◆ What the task requires:
Write every line below out again, exactly as given, but leave out the pictures.

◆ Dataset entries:
+--
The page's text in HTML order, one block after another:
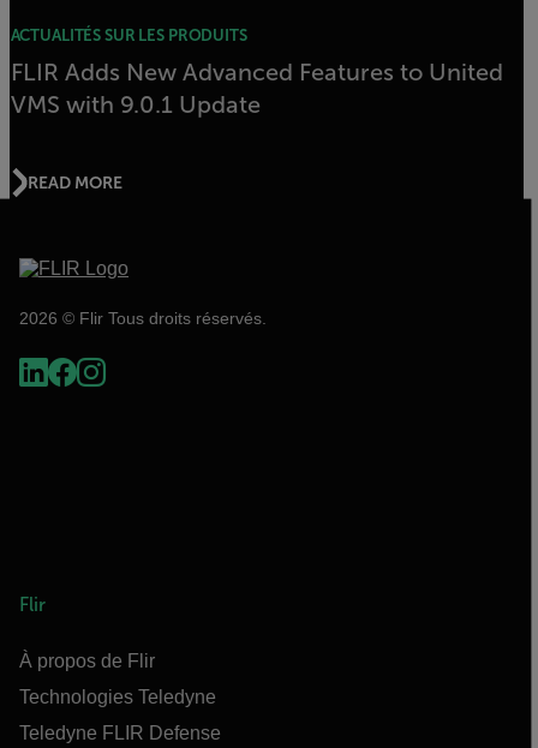
ACTUALITÉS SUR LES PRODUITS
FLIR Adds New Advanced Features to United
VMS with 9.0.1 Update
READ MORE
2026 © Flir Tous droits réservés.
Flir
À propos de Flir
Technologies Teledyne
Teledyne FLIR Defense
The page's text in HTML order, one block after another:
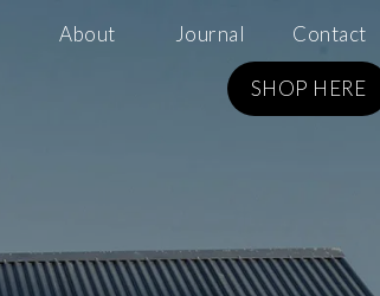
About Journal Contact
SHOP HERE
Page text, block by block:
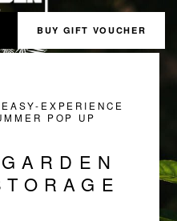
BUY GIFT VOUCHER
EXPERIENCE
POP UP
+--
◆ Worked solution:
The page's text in HTML order, one block after another:
ACTUALITÉS SUR LES PRODUITS
FLIR Adds New Advanced Features to United
VMS with 9.0.1 Update
READ MORE
2026 © Flir Tous droits réservés.
Flir
À propos de Flir
Technologies Teledyne
Teledyne FLIR Defense
The page's text in HTML order, one block after another:
About Journal Contact
SHOP HERE
Page text, block by block:
BUY GIFT VOUCHER
EXPERIENCE
POP UP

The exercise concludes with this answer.